Dan Sugalski wrote:
> 
> > existence of a $^T variable for controlling tainting in the same way
> > that $^W controls warnings. 
>
> So put in an RFC. :)

Dan-

Ask and ye shall receive...in POD format ala Tim...

BTW, I've posted this to both lists because your reply was. However,
since $^T wouldn't remove any functionality, unless someone had already
planned a use for it, further discussion can probably stay on
perl6-internals for now (unless you feel otherwise). Please CC: me as
I'm not on the internals list.

-Nate


=head1 TITLE

Allow on-the-fly tainting via the $^T variable

=head1 VERSION

Maintainer: Nathan Wiger <[EMAIL PROTECTED]>
Date: 31 July 2000
Version: 1
Mailing List: perl6-internals
Number: 1

=head1 Abstract

Currently, Perl requires that tainting be invoked along with the Perl
interpreter, via the -T switch. It would be nice if tainting could be
turned on and off at will via the $^T variable, just like $^W can be
used to toggle the -w warning flag.

=head1 Description

Because of the way tainting works, tracing all variables from inception
through destruction, right now tainting can only be turned on or off
globally via the -T switch. This leads to many problems, however, such
as reading a variable from a known-safe configuration file. For example:

   #! perl -T
   $ENV{PATH} = read_config_file();

is basically guaranteed to generate an "Insecure dependency in ..."
error.

The current workaround is the sacred untainting trick, i.e.

   #! perl -T
   my $unsafe = read_config_file();
   ($ENV{PATH}) = $unsafe =~ m#^(.*)$#s;    # untaint

However, as mentioned this is a workaround. While neat, it's still a
workaround...

Instead, it would be really cool if Perl6 let you do this:

   #! perl -T
   local($^T) = 0;
   $ENV{PATH} = read_config_file();
   local($^T) = 1;

Which would lead to several nifty side effects, such as:

   #! perl
   # turn on tainting only if the user said to
   $^T = 1 if $r->dir_config('PerlTaintChecks');

Hmmmmmm....

=head1 Implementation

This will avoid internals, but instead get into the details of how the
implementation should *act*:

   1. Have the tainting engine "trust" any variables declared
      when tainting is off. So:

         #! perl
         # engine assumes this is clean
         my $var = 'some_val';
         $^T = 1;
         $ENV{PATH} = $var;   # safe

      So, the tainting engine could trust $var just as if it
      had been the string '/usr/bin:/usr/sbin'.

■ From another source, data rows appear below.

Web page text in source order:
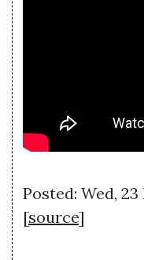
Posted: Wed,
[source]
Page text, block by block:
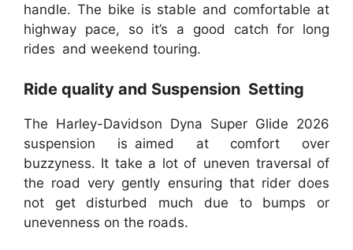
handle. The bike is stable and comfortable at
highway pace, so it’s a good catch for long
rides and weekend touring.
Ride quality and Suspension Setting
The Harley-Davidson Dyna Super Glide 2026
suspension is aimed at comfort over
buzzyness. It take a lot of uneven traversal of
the road very gently ensuring that rider does
not get disturbed much due to bumps or
unevenness on the roads.
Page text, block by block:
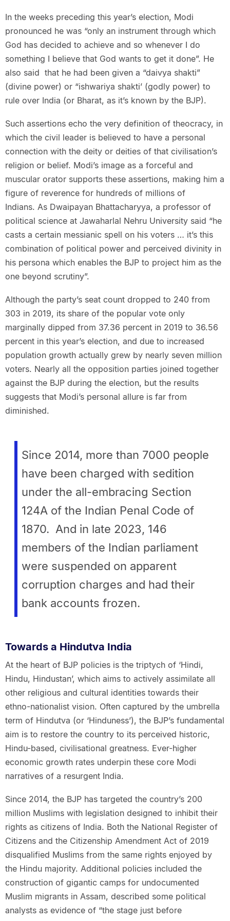
In the weeks preceding this year’s election, Modi
pronounced he was “only an instrument through which
God has decided to achieve and so whenever I do
something I believe that God wants to get it done”. He
also said that he had been given a “daivya shakti”
(divine power) or “ishwariya shakti’ (godly power) to
rule over India (or Bharat, as it’s known by the BJP).
Such assertions echo the very definition of theocracy, in
which the civil leader is believed to have a personal
connection with the deity or deities of that civilisation’s
religion or belief. Modi’s image as a forceful and
muscular orator supports these assertions, making him a
figure of reverence for hundreds of millions of
Indians. As Dwaipayan Bhattacharyya, a professor of
political science at Jawaharlal Nehru University said “he
casts a certain messianic spell on his voters … it’s this
combination of political power and perceived divinity in
his persona which enables the BJP to project him as the
one beyond scrutiny”.
Although the party’s seat count dropped to 240 from
303 in 2019, its share of the popular vote only
marginally dipped from 37.36 percent in 2019 to 36.56
percent in this year’s election, and due to increased
population growth actually grew by nearly seven million
voters. Nearly all the opposition parties joined together
against the BJP during the election, but the results
suggests that Modi’s personal allure is far from
diminished.
Since 2014, more than 7000 people
have been charged with sedition
under the all-embracing Section
124A of the Indian Penal Code of
1870. And in late 2023, 146
members of the Indian parliament
were suspended on apparent
corruption charges and had their
bank accounts frozen.
Towards a Hindutva India
At the heart of BJP policies is the triptych of ‘Hindi,
Hindu, Hindustan’, which aims to actively assimilate all
other religious and cultural identities towards their
ethno-nationalist vision. Often captured by the umbrella
term of Hindutva (or ‘Hinduness’), the BJP’s fundamental
aim is to restore the country to its perceived historic,
Hindu-based, civilisational greatness. Ever-higher
economic growth rates underpin these core Modi
narratives of a resurgent India.
Since 2014, the BJP has targeted the country’s 200
million Muslims with legislation designed to inhibit their
rights as citizens of India. Both the National Register of
Citizens and the Citizenship Amendment Act of 2019
disqualified Muslims from the same rights enjoyed by
the Hindu majority. Additional policies included the
construction of gigantic camps for undocumented
Muslim migrants in Assam, described some political
analysts as evidence of “the stage just before
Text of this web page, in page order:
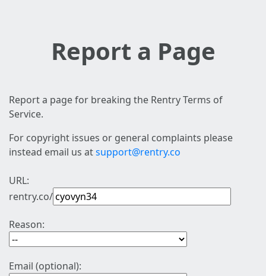
Report a Page
Report a page for breaking the Rentry Terms of
Service.
For copyright issues or general complaints please
instead email us atsupport@rentry.co
URL:
rentry.co/
Reason:
Email (optional):
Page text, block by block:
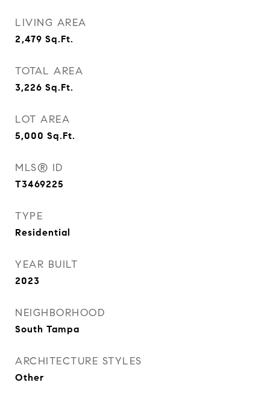
LIVING AREA
2,479 Sq.Ft.
TOTAL AREA
3,226 Sq.Ft.
LOT AREA
5,000 Sq.Ft.
MLS® ID
T3469225
TYPE
Residential
YEAR BUILT
2023
NEIGHBORHOOD
South Tampa
ARCHITECTURE STYLES
Other
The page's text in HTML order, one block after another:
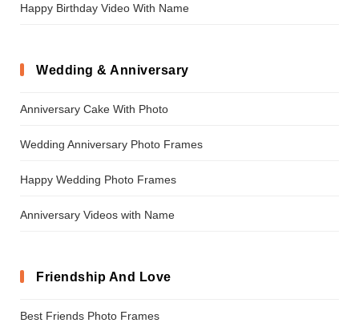
Happy Birthday Video With Name
Wedding & Anniversary
Anniversary Cake With Photo
Wedding Anniversary Photo Frames
Happy Wedding Photo Frames
Anniversary Videos with Name
Friendship And Love
Best Friends Photo Frames
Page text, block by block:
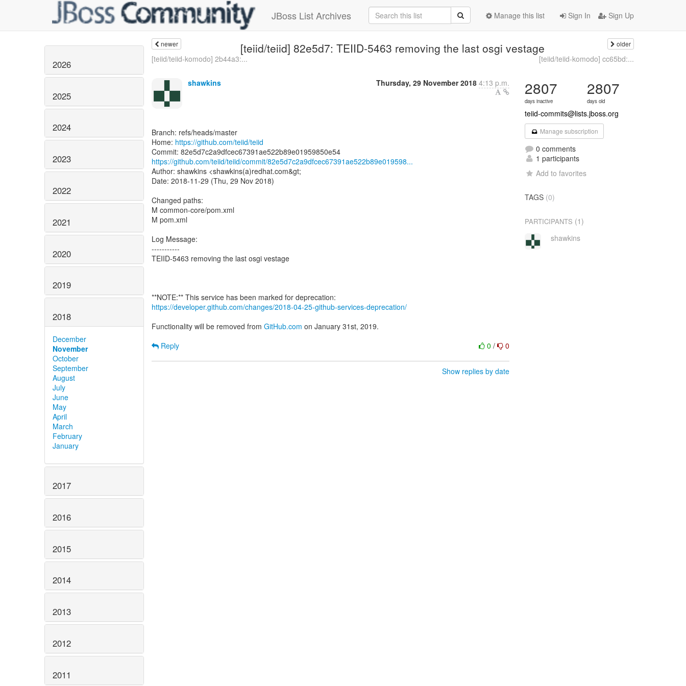
JBoss List Archives Sign In Sign Up
Manage this list
2026
2025
2024
2023
2022
2021
2020
2019
2018
December
November
October
September
August
July
June
May
April
March
February
January
2017
2016
2015
2014
2013
2012
2011
newer [teiid/teiid] 82e5d7: TEIID-5463 removing the last osgi vestage older
[teiid/teiid-komodo] 2b44a3:... [teiid/teiid-komodo] cc65bd:...
shawkins Thursday, 29 November 2018 4:13 p.m.
Branch: refs/heads/master
Home: https://github.com/teiid/teiid
https://github.com/teiid/teiid/commit/82e5d7c2a9dfcec67391ae522b89e019598...
Author: shawkins <shawkins(a)redhat.com&gt;
Date: 2018-11-29 (Thu, 29 Nov 2018)
Changed paths:
M common-core/pom.xml
M pom.xml
Log Message:
-----------
TEIID-5463 removing the last osgi vestage
https://developer.github.com/changes/2018-04-25-github-services-deprecation/
Functionality will be removed from GitHub.com on January 31st, 2019.
0/ 0
Reply
Show replies by date
2807
days inactive
2807
days old
teiid-commits@lists.jboss.org
Manage subscription
0 comments
1 participants
Add to favorites
TAGS (0)
PARTICIPANTS (1)
shawkins
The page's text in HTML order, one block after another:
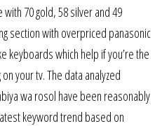
70 gold, 58 silver and 49
section with overpriced panasonic
keyboards which help if you’re the
your tv. The data analyzed
wa rosol have been reasonably
keyword trend based on
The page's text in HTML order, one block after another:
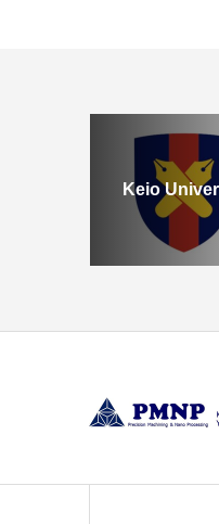
Keio
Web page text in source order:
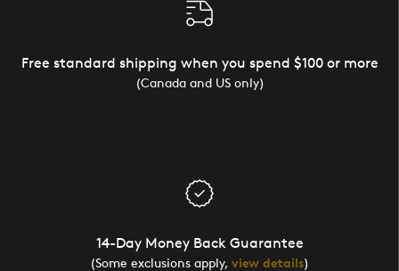
Free standard shipping when you spend $100 or more
(Canada and US only)
14-Day Money Back Guarantee
(Some exclusions apply, view details)
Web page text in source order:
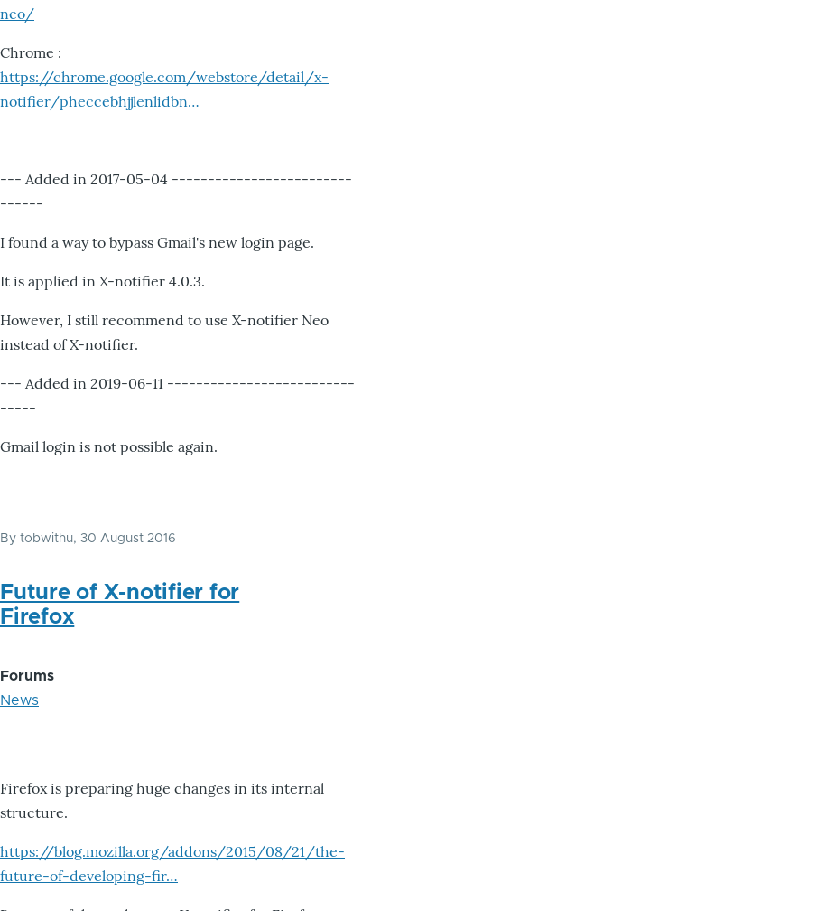
neo/
Chrome :
https://chrome.google.com/webstore/detail/x-
notifier/pheccebhjjlenlidbn…
--- Added in 2017-05-04 -------------------------
------
I found a way to bypass Gmail's new login page.
It is applied in X-notifier 4.0.3.
However, I still recommend to use X-notifier Neo
instead of X-notifier.
--- Added in 2019-06-11 --------------------------
-----
Gmail login is not possible again.
By tobwithu, 30 August 2016
Future of X-notifier for
Firefox
Forums
News
Firefox is preparing huge changes in its internal
structure.
https://blog.mozilla.org/addons/2015/08/21/the-
future-of-developing-fir…
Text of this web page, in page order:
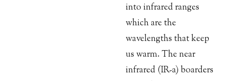
into infrared ranges
which are the
wavelengths that keep
us warm. The near
infrared (IR-a) boarders
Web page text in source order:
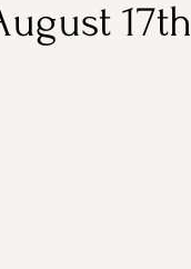
17th
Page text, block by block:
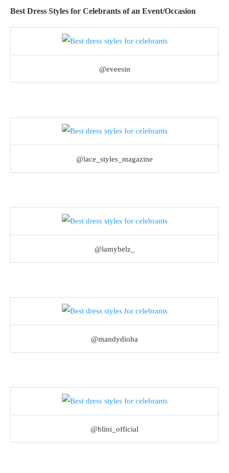
Best Dress Styles for Celebrants of an Event/Occasion
@eveesin
@lace_styles_magazine
@lamybelz_
@mandydioha
@blini_official
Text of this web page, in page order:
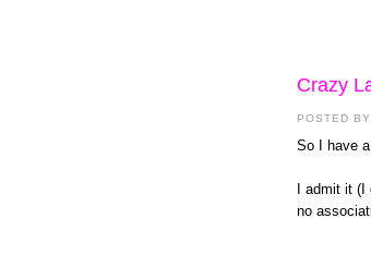
Crazy
POSTED
So I have a
I admit it
no
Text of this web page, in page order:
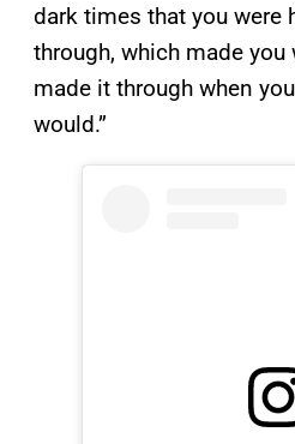
dark times that you were
through, which made you
made it through when
would.”
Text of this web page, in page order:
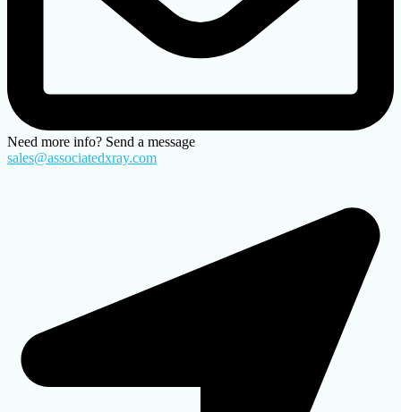
Need more info? Send a message
sales@associatedxray.com
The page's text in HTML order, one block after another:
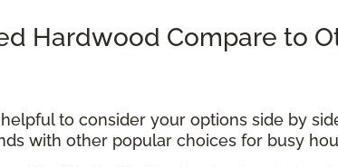
Hardwood Compare to
to consider your options side by
with other popular choices for busy
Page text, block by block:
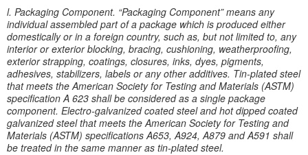
l. Packaging Component. “Packaging Component” means any
individual assembled part of a package which is produced either
domestically or in a foreign country, such as, but not limited to, any
interior or exterior blocking, bracing, cushioning, weatherproofing,
exterior strapping, coatings, closures, inks, dyes, pigments,
adhesives, stabilizers, labels or any other additives. Tin-plated steel
that meets the American Society for Testing and Materials (ASTM)
specification A 623 shall be considered as a single package
component. Electro-galvanized coated steel and hot dipped coated
galvanized steel that meets the American Society for Testing and
Materials (ASTM) specifications A653, A924, A879 and A591 shall
be treated in the same manner as tin-plated steel.
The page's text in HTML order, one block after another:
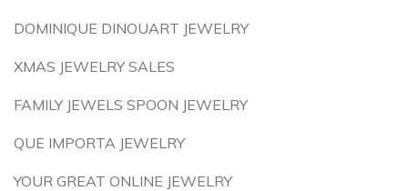
DOMINIQUE DINOUART JEWELRY
XMAS JEWELRY SALES
FAMILY JEWELS SPOON JEWELRY
QUE IMPORTA JEWELRY
YOUR GREAT ONLINE JEWELRY
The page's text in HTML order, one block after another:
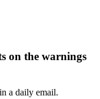
on the warnings
a daily email.
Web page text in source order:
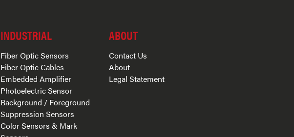
INDUSTRIAL
Fiber Optic Sensors
Fiber Optic Cables
Embedded Amplifier
Photoelectric Sensor
Background / Foreground
Suppression Sensors
Color Sensors & Mark
ABOUT
Contact Us
About
Legal Statement
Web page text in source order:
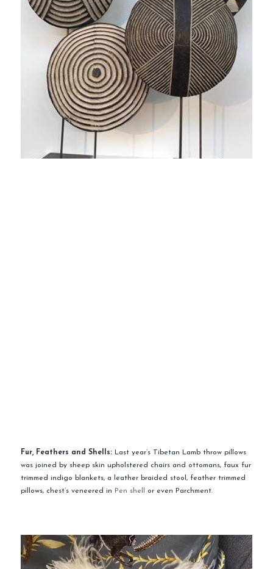
Fur, Feathers and Shells:Last year’s Tibetan Lamb throw pillows
was joined by sheep skin upholstered chairs and ottomans, faux fur
trimmed indigo blankets, a leather braided stool, feather trimmed
pillows, chest’s veneered in Pen shell or even Parchment.
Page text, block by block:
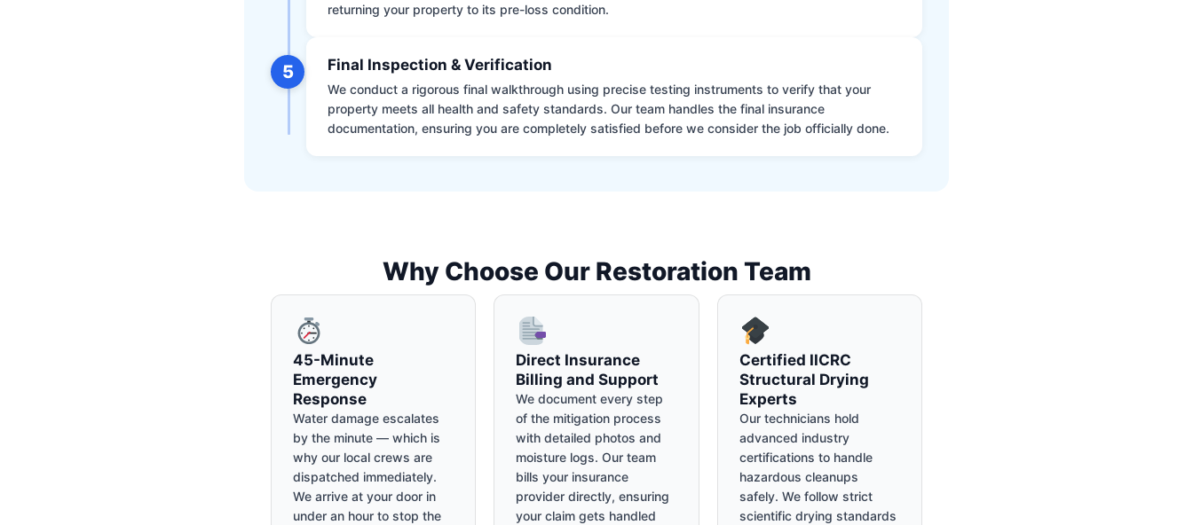
returning your property to its pre-loss condition.
5 Final Inspection & Verification
We conduct a rigorous final walkthrough using precise testing instruments to verify that your
property meets all health and safety standards. Our team handles the final insurance
documentation, ensuring you are completely satisfied before we consider the job officially done.
Why Choose Our Restoration Team
45-Minute
Emergency
Response
Water damage escalates
by the minute — which is
why our local crews are
dispatched immediately.
We arrive at your door in
under an hour to stop the
Direct Insurance
Billing and Support
We document every step
of the mitigation process
with detailed photos and
moisture logs. Our team
bills your insurance
provider directly, ensuring
your claim gets handled
Certified IICRC
Structural Drying
Experts
Our technicians hold
advanced industry
certifications to handle
hazardous cleanups
safely. We follow strict
scientific drying standards
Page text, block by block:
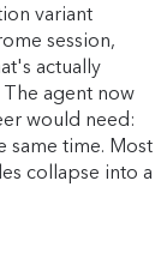
variant
session,
actually
agent now
would need:
same time. Most
collapse into a
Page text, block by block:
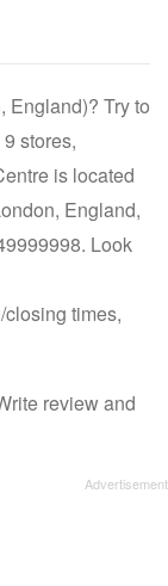
England)? Try to
stores,
is located
England,
Look
times,
review and
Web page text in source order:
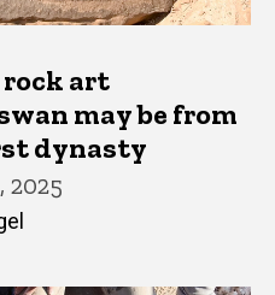
art
may be from
dynasty
2025
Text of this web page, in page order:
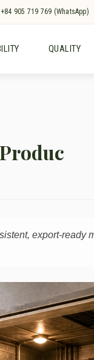
905 719 769 (WhatsApp)
QUALITY
export-ready
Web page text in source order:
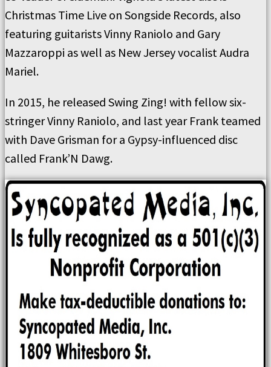
Christmas Time Live on Songside Records, also
featuring guitarists Vinny Raniolo and Gary
Mazzaroppi as well as New Jersey vocalist Audra
Mariel.
In 2015, he released Swing Zing! with fellow six-
stringer Vinny Raniolo, and last year Frank teamed
with Dave Grisman for a Gypsy-influenced disc
called Frank’N Dawg.

   2. Nonetheless, have the tainting engine watch any tainted
      variables still. So, whatever scope (tainted or untainted)
      the variable is *initially declared in* is what it remains
      as:

         #! perl -T
         # this doesn't work, sorry
         my $unsafe_value = read_unsafe_value();
         $^T = 0;
         my $trick_var = $unsafe_value;   # try to sneak...
         $^T = 1; 
         $ENV{PATH} = $trick_var;  # nope! insecure still!

      That way, the $^T variable would not allow someone to
      easily shoot themselves in the foot by accidentally
      untainting the wrong thing.

   3. A true RFC: What to do about this?

         #! perl -T
         my $unsafe_value = read_unsafe_value();
         $^T = 0;
         my $trick_var = $unsafe_value;   # try to sneak...
         $ENV{PATH} = $trick_var;         # ???? ok ????

      The question here is: should stuff be implicitly tainted
      once tainting has been activated anywhere? There are two
      possibilities for setting $^T = 0:

         a) all tainting is turned off (like $^W)
         b) tainting for NEW OBJECTS ONLY is turned off

      So, under (a), the above would work fine, since tainting
      has simply been turned off. This is probably the most
      intuitive way to implement it.

      Idea (b) is a little more fancy. Here, existing objects
      that have already been tainted remain tainted. This just
      takes item #2 to the next step. The main difference is
      that (b) has a more "follow each variable" semantic to
      it. So, basically, once -T or $^T was specified, the
      tainting module would be active throughout the life
      of the script and watch any and all variables declared
      while $^T, even if $^T later = 0.